问题
Long story short: in 1986 an interviewer asked Donald Knuth to write a program that takes a text and a number N in input, and lists the N most used words sorted by their frequencies. Knuth produced a 10-pages Pascal program, to which Douglas McIlroy replied with the following 6-lines shell script:
tr -cs A-Za-z '\n' |
tr A-Z a-z |
sort |
uniq -c |
sort -rn |
sed ${1}q
Read the full story at http://www.leancrew.com/all-this/2011/12/more-shell-less-egg/ .
Of course they had very different goals: Knuth was showing his concepts of literate programming and built everything from scratch, while McIlroy used a few common UNIX utilities to achieve the shortest source code.
My question is: how bad is that?
(Purely from a runtime-speed point of view, since I'm pretty sure we all agree that 6 lines of code is easier to understand/maintain than 10 pages, literate programming or not.)
I can understand that sort -rn | sed ${1}q may not be the most efficient way to extract the common words, but what's wrong with tr -sc A-za-z '\n' | tr A-Z a-z? It looks pretty good to me.

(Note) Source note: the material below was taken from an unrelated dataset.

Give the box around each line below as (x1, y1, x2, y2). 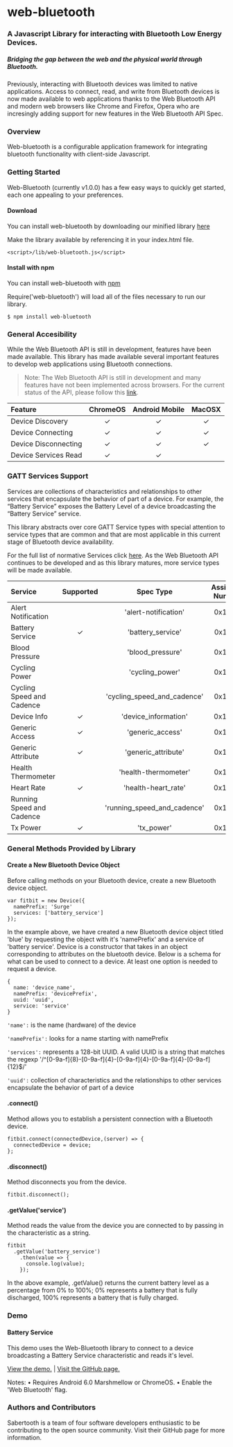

About sort | uniq -c, is that a terribly slow way to determine the frequencies?
A few considerations:
trshould be linear time (?)sortI'm not sure of, but I'm assuming it's not that baduniqshould be linear time too- spawning processes should be linear time (in the number of processes)
回答1:
The Unix script has a few linear operations and 2 sorts. It will be calculation order O(n log(n)).
For Knuth algorithm for taking only the top N: http://en.wikipedia.org/wiki/Selection_algorithm Where you can have a few options in time and space complexity of the algorithm, but theoretically they can be faster for some typical examples with large number of (different) words.
So Knuth could be faster. Certainly because the English dictionary has limited size. It could turn log(n) in some large constant, though maybe consuming a lot of memory.
But maybe this question is better suited for https://cstheory.stackexchange.com/
回答2:
Doug McIlroy's solution has time complexity O(T log T), where T is the total number of words. This is due to the first sort.
For comparison, here are three faster solutions of the same problem:
Here is a C++ implementation with the upper bound time complexity O((T + N) log N), but practically – nearly linear, close to O(T + N log N).
Below is a fast Python implementation. Internally, it uses hash dictionary and heap with time complexity O(T + N log Q), where Q is the number of unique words:
import collections, re, sys
filename = sys.argv[1]
k = int(sys.argv[2]) if len(sys.argv)>2 else 10
reg = re.compile('[a-z]+')
counts = collections.Counter()
for line in open(filename):
counts.update(reg.findall(line.lower()))
for i, w in counts.most_common(k):
print(i, w)
And another Unix shell solution using AWK. It has time complexity O(T + Q log Q):
awk -v FS="[^a-zA-Z]+" '
{
for (i=1; i<=NF; i++)
freq[tolower($i)]++;
}
END {
for (word in freq)
print(freq[word] " " word)
}
' | sort -rn | head -10
CPU time comparison (in seconds):
bible32 bible256 Asymptotical
C++ (prefix tree + heap) 5.659 44.730 O((T + N) log N)
Python (Counter) 14.366 115.855 O(T + N log Q)
AWK + sort 21.548 176.411 O(T + Q log Q)
McIlroy (tr + sort + uniq) 60.531 690.906 O(T log T)
Notes:
- T >= Q, typically Q >> N (N is a small constant)
- bible32 is Bible concatenated 32 times (135 MB), bible256 – 256 times respectively (1.1 GB)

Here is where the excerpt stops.